Jamiya Chamia Sammuels
Born 1930’s
Walmajarri language group, Nyapuru skin group
Billiluna community
Paruku Indigenous Protected Area
Chamia’s country is Nyarna or Lake Stretch, where she was born with green budgerigar dreaming. Chamia’s father, Wimpingkil Roger was a drover on the Canning Stock Route, and as a girl she worked on Billiluna station. Chamia is a senior and respected law woman and has spent many years teaching children and young women the songs, stories, dances and cultural knowledge of their country.
Paruku
2007, by Veronica Lulu, Anna Johns, Shirley Brown, Lyn Manson, Wendy Wise, Bessie Doonday, Chamia Sammuels, Daisy Kungah and Kim Mahood
acrylic on canvas, 310×146 cm
Paruku Indigenous Protected Area Collection
In 2001 the native title rights of the Tjurabalan people were recognised by the Federal Court of Australia. More than 4300 square kilometres of their traditional lake Country was declared to be an Indigenous Protected Area.

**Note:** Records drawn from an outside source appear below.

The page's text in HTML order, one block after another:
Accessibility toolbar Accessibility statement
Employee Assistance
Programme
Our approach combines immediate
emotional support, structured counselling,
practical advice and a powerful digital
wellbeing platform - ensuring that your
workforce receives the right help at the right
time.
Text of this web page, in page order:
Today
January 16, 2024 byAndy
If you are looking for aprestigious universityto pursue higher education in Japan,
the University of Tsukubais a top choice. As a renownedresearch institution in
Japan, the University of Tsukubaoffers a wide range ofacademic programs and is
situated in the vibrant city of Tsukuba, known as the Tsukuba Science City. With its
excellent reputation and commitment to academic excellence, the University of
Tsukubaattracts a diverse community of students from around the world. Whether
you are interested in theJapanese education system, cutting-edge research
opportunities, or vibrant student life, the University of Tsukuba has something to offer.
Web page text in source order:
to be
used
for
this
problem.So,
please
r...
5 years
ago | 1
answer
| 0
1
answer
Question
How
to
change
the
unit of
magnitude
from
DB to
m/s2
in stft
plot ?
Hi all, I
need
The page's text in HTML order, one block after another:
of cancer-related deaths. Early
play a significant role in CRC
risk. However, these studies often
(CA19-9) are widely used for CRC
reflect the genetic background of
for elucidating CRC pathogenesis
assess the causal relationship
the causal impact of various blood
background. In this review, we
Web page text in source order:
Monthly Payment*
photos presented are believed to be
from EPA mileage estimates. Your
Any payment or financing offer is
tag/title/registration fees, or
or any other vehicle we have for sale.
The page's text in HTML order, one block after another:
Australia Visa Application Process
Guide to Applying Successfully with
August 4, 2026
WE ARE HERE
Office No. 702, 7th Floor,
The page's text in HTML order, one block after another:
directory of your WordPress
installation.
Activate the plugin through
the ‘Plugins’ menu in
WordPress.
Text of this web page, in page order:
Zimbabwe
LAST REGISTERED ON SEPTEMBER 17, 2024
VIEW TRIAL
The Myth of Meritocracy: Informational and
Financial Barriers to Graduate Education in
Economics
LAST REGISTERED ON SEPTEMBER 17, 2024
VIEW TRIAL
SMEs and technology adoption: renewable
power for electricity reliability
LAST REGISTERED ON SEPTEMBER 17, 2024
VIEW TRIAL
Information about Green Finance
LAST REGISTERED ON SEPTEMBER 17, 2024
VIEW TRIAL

Today the Paruku Indigenous Protected Area is managed by Tjurabalan traditional owners. Its diverse activities focus on protecting cultural heritage, managing the Paruku (Lake Gregory) lake system’s ecological biodiversity and passing on traditional knowledge to younger generations.
Kartiya [white people] used to keep him, that land, but people knew it was for them. My brother [Rex Johns] said, ‘We gotta keep the stories alive, the land alive. We all staying in Mulan now, that’s our country.’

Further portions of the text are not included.